The law of cause and effect teaches us that for every cause, there is an effect, and for every effect, there is a cause. Everything is connected; nothing is random. Coincidence is merely a misunderstanding of the law in action.
But how does this relate to you?
Understanding cause and effect is crucial because it allows you to develop a system to methodically counter the things that delay your progress in life. This principle is a universal gift or tracking system that enables you to trace a consequence back to an action. If you can become aware of a particular action that produces an undesirable result, you can develop the habit of action that will deliver the results that please you. In other words, you’ll create efficient habits by recognizing the inefficient ones.
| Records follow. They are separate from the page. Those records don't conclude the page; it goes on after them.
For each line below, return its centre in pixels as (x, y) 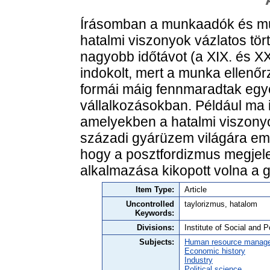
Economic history (215, 251)
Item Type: (155, 190)
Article (196, 190)
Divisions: (155, 228)
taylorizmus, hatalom (221, 204)
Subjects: (157, 242)
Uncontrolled (150, 204)
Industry (199, 260)
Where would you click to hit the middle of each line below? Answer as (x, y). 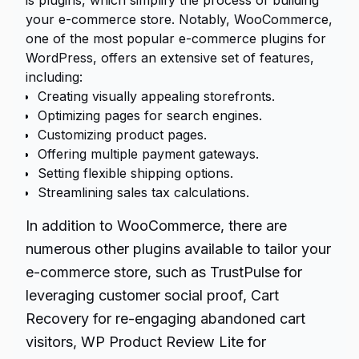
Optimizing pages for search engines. (150, 115)
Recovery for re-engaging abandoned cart (165, 319)
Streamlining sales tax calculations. (143, 192)
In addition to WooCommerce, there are (156, 226)
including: (54, 77)
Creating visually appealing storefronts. (156, 96)
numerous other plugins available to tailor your (178, 249)
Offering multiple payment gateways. (148, 154)
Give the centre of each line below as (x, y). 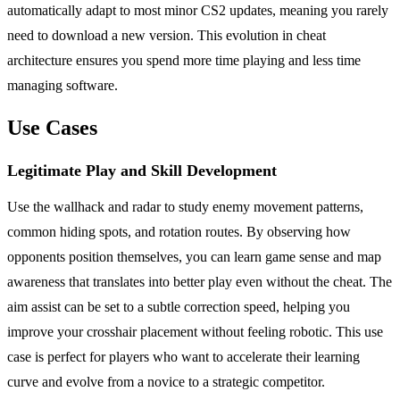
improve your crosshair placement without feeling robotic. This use (195, 332)
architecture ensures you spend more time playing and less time (184, 61)
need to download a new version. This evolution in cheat (167, 36)
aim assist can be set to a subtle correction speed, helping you (179, 307)
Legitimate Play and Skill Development (142, 171)
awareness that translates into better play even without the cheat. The (200, 282)
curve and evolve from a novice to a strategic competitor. (166, 382)
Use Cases (52, 128)
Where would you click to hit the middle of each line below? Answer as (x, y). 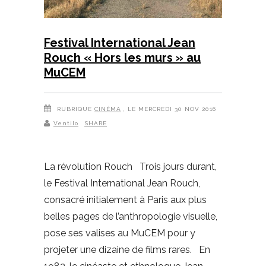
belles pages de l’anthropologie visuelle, (131, 216)
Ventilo (66, 123)
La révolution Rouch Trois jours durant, (130, 166)
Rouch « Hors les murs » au (122, 57)
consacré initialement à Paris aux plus (125, 199)
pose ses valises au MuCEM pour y (120, 233)
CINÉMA (108, 109)
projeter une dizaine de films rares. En (127, 249)
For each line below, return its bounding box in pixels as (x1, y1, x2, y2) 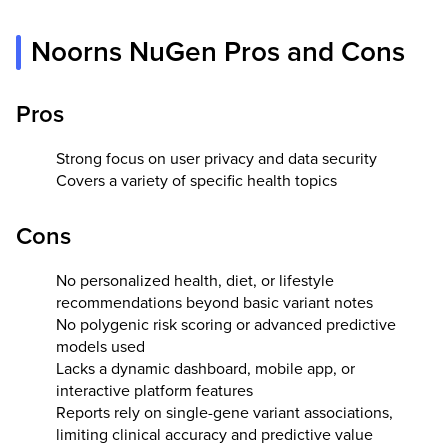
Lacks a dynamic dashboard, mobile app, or (56, 358, 355, 379)
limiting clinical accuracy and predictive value (56, 424, 373, 445)
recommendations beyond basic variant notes (56, 292, 373, 313)
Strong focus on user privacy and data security (56, 148, 377, 169)
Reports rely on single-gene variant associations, (56, 402, 393, 423)
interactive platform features (56, 380, 253, 401)
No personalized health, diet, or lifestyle (56, 270, 334, 291)
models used (56, 336, 145, 357)
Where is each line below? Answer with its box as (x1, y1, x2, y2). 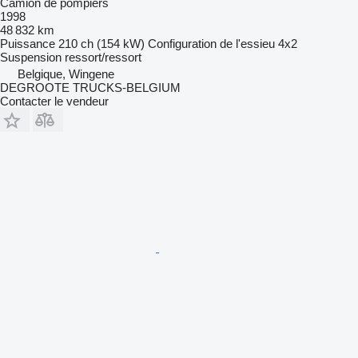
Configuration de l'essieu (148, 37, 275, 51)
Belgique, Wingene (18, 67, 114, 82)
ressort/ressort (65, 50, 141, 65)
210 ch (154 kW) (58, 37, 145, 51)

From an entry-level understanding of this principle, I think we’ve limited causation to being a singular happening and don’t fathom that it can multiply itself. Causation can be multiplied. I believe we get lazy at the idea of more details when we just wish to define something. You can find many causes in one event. For example, in a game of beer pong, players take a ping pong ball and aim to throw it directly inside a cup. The first causation starts with how the ball is held, then there’s the velocity of how it’s thrown, another factor may be the angle, and if the room is windy, that’s another causation. This leads me to ponder: is probability just another version of what humans call coincidence to comfort ourselves with the inability to wrap our heads around a reality that has endless explanations?
“To think universally is to think freely and inhabit endless freedom, but to think finitely is to be captive by limits.” - The Great Raw
What are your thoughts? I, for one, don’t like to take away from the lessons that age-old and continuous mysteries give us. Until next time, Dark Vibez for life.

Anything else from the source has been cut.